Ik kan me helemaal vinden in je vergelijking van PJ en de muis, met Frans en Lomark. Maar Frans is natuurlijk door zijn ongeluk al een buitenstaander, een kijker geworden. Door zijn fascinatie met de Japanse samoerai kunst meent hij sterker te zijn dan een maaimachine - en blijkt dat natuurlijk niet te zijn. Daarom kiest hij eerst voor de weg van de pen - de buitenstaander, de geschiedschrijver. Pas wanneer hij ouder wordt, en met name door zijn verliefdheid op PJ, wil hij een deelnemer worden aan het leven. Uiteindelijk kiest hij dan voor de weg van het zwaard ("Francois le Bras"), waardoor hij een plek in de buitenwereld krijgt.
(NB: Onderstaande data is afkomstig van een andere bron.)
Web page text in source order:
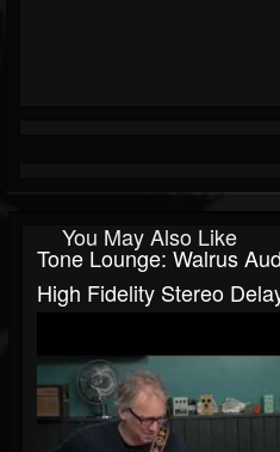
You May Also Like
Tone Lounge: Walrus
High Fidelity Stereo
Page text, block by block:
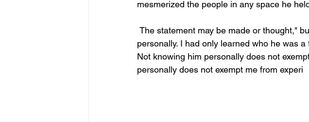
mesmerized the people in any space he
personally. I had only learned who he was
Not knowing him personally does not
personally does not exempt me from experi
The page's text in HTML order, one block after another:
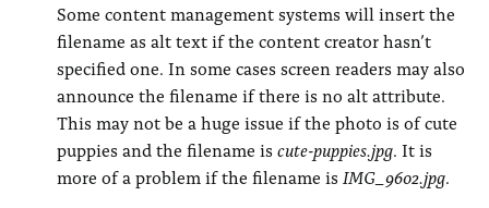
Some content management systems will insert the
filename as alt text if the content creator hasn’t
specified one. In some cases screen readers may also
announce the filename if there is no alt attribute.
This may not be a huge issue if the photo is of cute
puppies and the filename is cute-puppies.jpg. It is
more of a problem if the filename is IMG_9602.jpg.

Joe en PJ zijn beiden buitenstaanders die in Lomark komen wonen en hun stempel op het dorpsgebeuren drukken. Engel, Frans en Christof zijn de oorspronkelijke dorpers. Christof uit de familie van de notabelen, Engel uit de familie van de jonggestorvenen, Frans uit de familie van de hufters. Frans probeert zich te onttrekken aan het lot van zijn bloedlijn, maar erkent uiteindelijk toch dat het bloed sterker is dan de wil. Joe, de buitenstaander, de katalysator en inspirator, verdwijnt dan uit beeld. Maar de herinneringen die hij achterlaat zijn die van energie en anarchie, en enorme eigenzinnigheid. Hij heeft zijn missie, het weer tot leven brengen van Frans (uit coma halen en later in het dagelijkse leven betrekken), volbracht.
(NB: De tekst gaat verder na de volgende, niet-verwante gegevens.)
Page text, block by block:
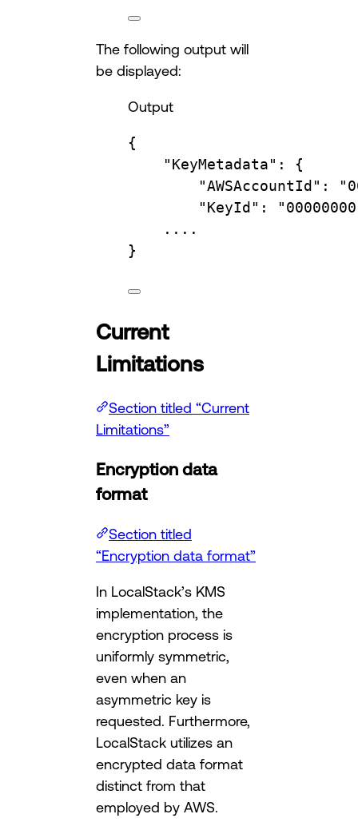
The following output will
be displayed:
Output
{
"KeyMetadata" :
{
"AWSAccountId" :
"KeyId" :
....
}
Current
Limitations
Section titled “Current
Limitations”
Encryption data
format
Section titled
“Encryption data format”
In LocalStack’s KMS
implementation, the
encryption process is
uniformly symmetric,
even when an
asymmetric key is
requested. Furthermore,
LocalStack utilizes an
encrypted data format
distinct from that
employed by AWS.
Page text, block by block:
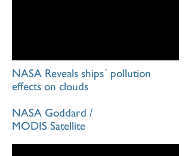
NASA Reveals ships´ pollution
effects on clouds
NASA Goddard /
MODIS Satellite
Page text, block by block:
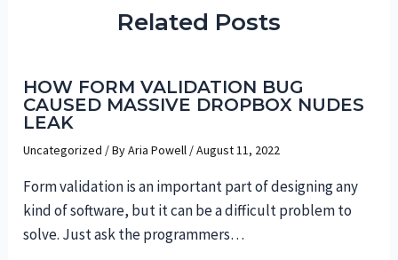
Related Posts
HOW FORM VALIDATION BUG
CAUSED MASSIVE DROPBOX NUDES
LEAK
Uncategorized / ByAria Powell /August 11, 2022
Form validation is an important part of designing any
kind of software, but it can be a difficult problem to
solve. Just ask the programmers…

Vind Fransje uiteindelijk toch wel de verliezer. De vriendschap met Joe heeft hij in moeten leveren, om af en toe even te mogen snoepen van PJ.

Wat al heel wat is en dat weet hij maar al te goed. Ik zag het meer als zoete wraak. Die vriendschap met Joe was niet onvoorwaardelijk maar voor Joe ook een manier om aan sex, spanning en sensatie te komen.
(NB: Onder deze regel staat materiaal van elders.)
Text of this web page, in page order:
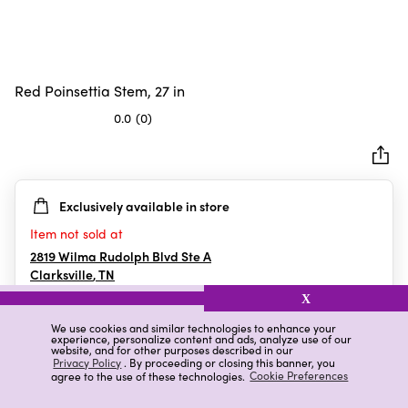
We use cookies and similar technologies to enhance your
experience, personalize content and ads, analyze use of our
website, and for other purposes described in our
Privacy Policy. By proceeding or closing this banner, you
agree to the use of these technologies. Cookie Preferences
X
Red Poinsettia Stem, 27 in
0.0 (0)
5
stars.
Exclusively available in store
Item not sold at
2819 Wilma Rudolph Blvd Ste A
Clarksville,TN
Details Ratings & Reviews

Ik vind Frans niet een verliezer. Het was immers zijn droom om PJ als geliefde te hebben en een gezin met haar te stichten. Na jarenlang tevergeefs verliefd op haar te zijn geweest, krijgt hij haar dan toch blijvend in bed en de kans dat haar kind door hem is verwekt, is niet gering (ze blijven minnaars, ook na haar huwelijk, het kind is een jongen zoals alle kinderen in Frans' familie, het kind is dikkig, net als Frans'broer Dirk, het kind lijkt niet op Christof).

Het mooie vind ik dat PJ vooral voor hem valt door zijn dagboeken, en dat ze later steeds zo blij is wanneer hij haar met 1 hand kan optillen. Via de wegen van pen en zwaard wint de samoerai dan toch zijn dame - ook al is dat dan "de hoer van de eeuw"!

Dit is een boek dat ik door titel en vooral omslag nooit zou hebben uitgezocht, maar dat ik nu aan anderen aanbeveel. Dank aan degene die het boek heeft genomineerd! Er zit erg veel in het boek, vandaar dat ik een weekje heb gewacht met reageren. Ik wilde het eerst even laten bezinken. Ik reageer nu ook "uit het hoofd" en kan geen namen controleren en zo, want het boek heb ik vrijwel meteen weer naar de bibliotheek gebracht, zodat een ander er van kan genieten.

Doordat ik vorige week geen tijd had om te mailen, komt wel iets vreemds naar voren: toen ik het boek las en net uit had, was ik erg onder de indruk. Nu, een week later, is die indruk razendsnel weggezakt, en weet ik dus nauwelijk hoe ik die moet beschrijven. Misschien was 't boek té gemakkelijk leesbaar, waardoor de indruk niet is blijven hangen? Ik weet 't niet.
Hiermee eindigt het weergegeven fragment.